▶ Problem description: Leaving out the images, transcribe every record below exactly.

▶ Listed records:
┄┄┄┄┄┄┄┄┄┄

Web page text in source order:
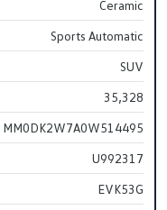
Ceramic
Sports Automatic
SUV
35,328
MM0DK2W7A0W514495
U992317
EVK53G
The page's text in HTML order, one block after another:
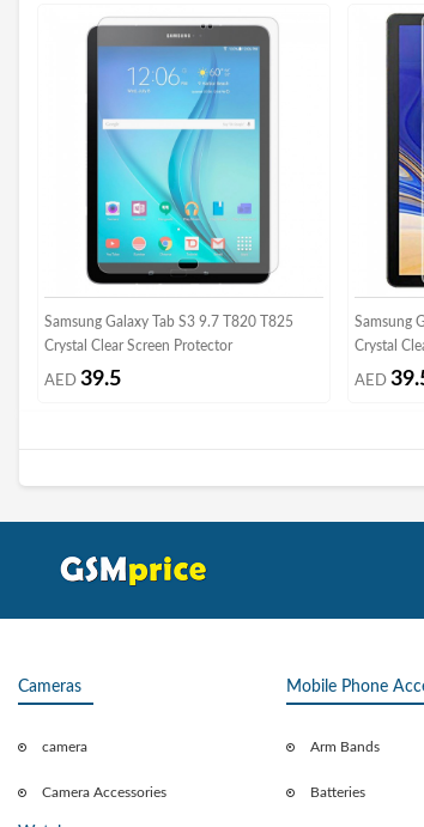
Samsung Galaxy Tab S3 9.7 T820 T825
Crystal Clear Screen Protector
AED 39.5
Samsung
Crystal
AED
Cameras
camera
Camera Accessories
Mobile Phone
Arm Bands
Batteries
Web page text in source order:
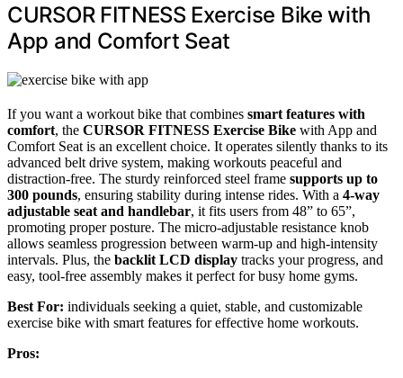
CURSOR FITNESS Exercise Bike with
App and Comfort Seat
If you want a workout bike that combines smart features with
comfort, the CURSOR FITNESS Exercise Bike with App and
Comfort Seat is an excellent choice. It operates silently thanks to its
advanced belt drive system, making workouts peaceful and
distraction-free. The sturdy reinforced steel frame supports up to
300 pounds, ensuring stability during intense rides. With a 4-way
adjustable seat and handlebar, it fits users from 48” to 65”,
promoting proper posture. The micro-adjustable resistance knob
allows seamless progression between warm-up and high-intensity
intervals. Plus, the backlit LCD display tracks your progress, and
easy, tool-free assembly makes it perfect for busy home gyms.
Best For: individuals seeking a quiet, stable, and customizable
exercise bike with smart features for effective home workouts.
Pros:
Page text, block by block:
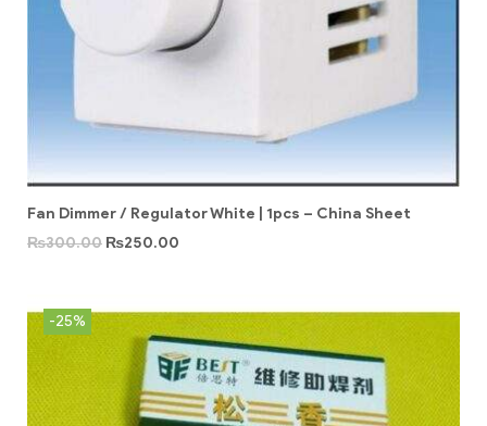
Fan Dimmer / Regulator White | 1pcs – China Sheet
₨300.00 ₨250.00
-25%
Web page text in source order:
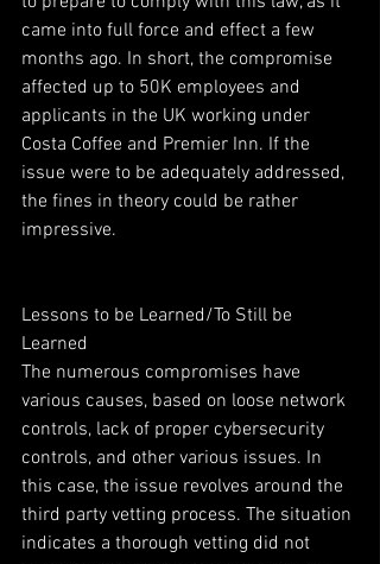
came into full force and effect a few
months ago. In short, the compromise
affected up to 50K employees and
applicants in the UK working under
Costa Coffee and Premier Inn. If the
issue were to be adequately addressed,
the fines in theory could be rather
impressive.
Lessons to be Learned/To Still be
Learned
The numerous compromises have
various causes, based on loose network
controls, lack of proper cybersecurity
controls, and other various issues. In
this case, the issue revolves around the
third party vetting process. The situation
indicates a thorough vetting did not
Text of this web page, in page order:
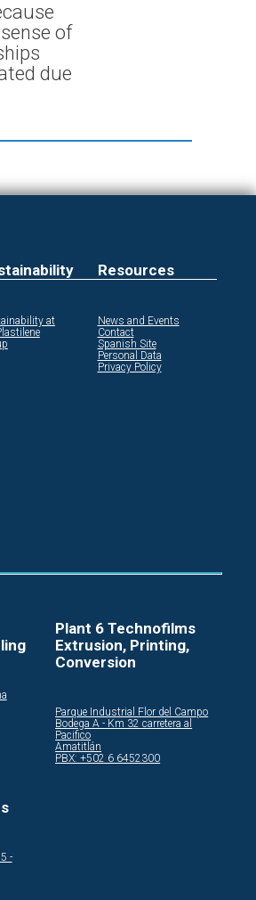
of
due
at
Resources
News and Events
Contact
Spanish Site
Personal Data
Privacy Policy
Plant 6 Technofilms
Extrusion, Printing,
Conversion
Parque Industrial Flor del Campo
Bodega A - Km 32 carretera al
Pacifico
Amatitlán
PBX: +502 6 6452300
-
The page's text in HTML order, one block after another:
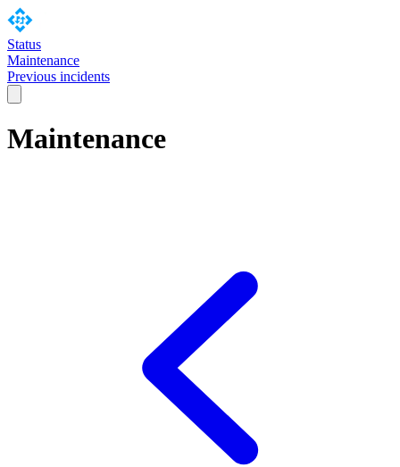
Status
Maintenance
Previous incidents
Maintenance
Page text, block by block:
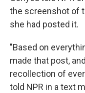
the screenshot of
she had posted it.
"Based on
made that post,
recollection of
told NPR in a text
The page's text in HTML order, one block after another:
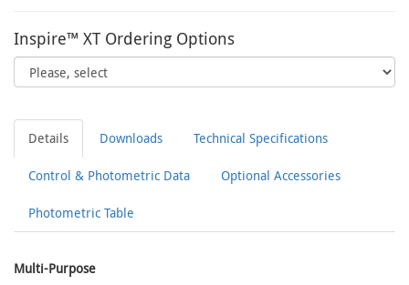
Inspire™ XT Ordering Options
Details Downloads Technical Specifications
Control & Photometric Data Optional Accessories
Photometric Table
Multi-Purpose
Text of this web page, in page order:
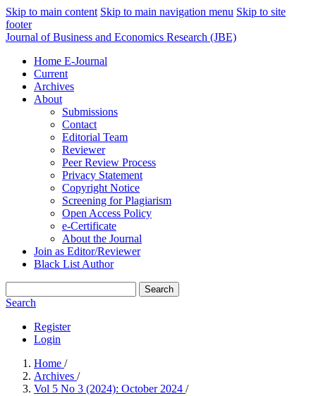
Skip to main content Skip to main navigation menu Skip to site
footer
Journal of Business and Economics Research (JBE)
Home E-Journal
Current
Archives
About
Submissions
Contact
Editorial Team
Reviewer
Peer Review Process
Privacy Statement
Copyright Notice
Screening for Plagiarism
Open Access Policy
e-Certificate
About the Journal
Join as Editor/Reviewer
Black List Author
Search
Search
Register
Login
Home /
Archives /
Vol 5 No 3 (2024): October 2024 /
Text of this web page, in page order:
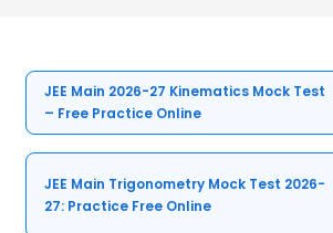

┄┄┄┄┄┄┄┄┄┄

▶ Answer for this exercise:
Web page text in source order:
Ceramic
Sports Automatic
SUV
35,328
MM0DK2W7A0W514495
U992317
EVK53G
The page's text in HTML order, one block after another:
Samsung Galaxy Tab S3 9.7 T820 T825
Crystal Clear Screen Protector
AED 39.5
Samsung
Crystal
AED
Cameras
camera
Camera Accessories
Mobile Phone
Arm Bands
Batteries
Web page text in source order:
CURSOR FITNESS Exercise Bike with
App and Comfort Seat
If you want a workout bike that combines smart features with
comfort, the CURSOR FITNESS Exercise Bike with App and
Comfort Seat is an excellent choice. It operates silently thanks to its
advanced belt drive system, making workouts peaceful and
distraction-free. The sturdy reinforced steel frame supports up to
300 pounds, ensuring stability during intense rides. With a 4-way
adjustable seat and handlebar, it fits users from 48” to 65”,
promoting proper posture. The micro-adjustable resistance knob
allows seamless progression between warm-up and high-intensity
intervals. Plus, the backlit LCD display tracks your progress, and
easy, tool-free assembly makes it perfect for busy home gyms.
Best For: individuals seeking a quiet, stable, and customizable
exercise bike with smart features for effective home workouts.
Pros:
Page text, block by block:
Fan Dimmer / Regulator White | 1pcs – China Sheet
₨300.00 ₨250.00
-25%
Web page text in source order:
came into full force and effect a few
months ago. In short, the compromise
affected up to 50K employees and
applicants in the UK working under
Costa Coffee and Premier Inn. If the
issue were to be adequately addressed,
the fines in theory could be rather
impressive.
Lessons to be Learned/To Still be
Learned
The numerous compromises have
various causes, based on loose network
controls, lack of proper cybersecurity
controls, and other various issues. In
this case, the issue revolves around the
third party vetting process. The situation
indicates a thorough vetting did not
Text of this web page, in page order:
of
due
at
Resources
News and Events
Contact
Spanish Site
Personal Data
Privacy Policy
Plant 6 Technofilms
Extrusion, Printing,
Conversion
Parque Industrial Flor del Campo
Bodega A - Km 32 carretera al
Pacifico
Amatitlán
PBX: +502 6 6452300
-
The page's text in HTML order, one block after another:
Status
Maintenance
Previous incidents
Maintenance
Page text, block by block:
the screenshot of
she had posted it.
"Based on
made that post,
recollection of
told NPR in a text
The page's text in HTML order, one block after another:
Inspire™ XT Ordering Options
Details Downloads Technical Specifications
Control & Photometric Data Optional Accessories
Photometric Table
Multi-Purpose
Text of this web page, in page order:
Skip to main content Skip to main navigation menu Skip to site
footer
Journal of Business and Economics Research (JBE)
Home E-Journal
Current
Archives
About
Submissions
Contact
Editorial Team
Reviewer
Peer Review Process
Privacy Statement
Copyright Notice
Screening for Plagiarism
Open Access Policy
e-Certificate
About the Journal
Join as Editor/Reviewer
Black List Author
Search
Search
Register
Login
Home /
Archives /
Vol 5 No 3 (2024): October 2024 /
Text of this web page, in page order:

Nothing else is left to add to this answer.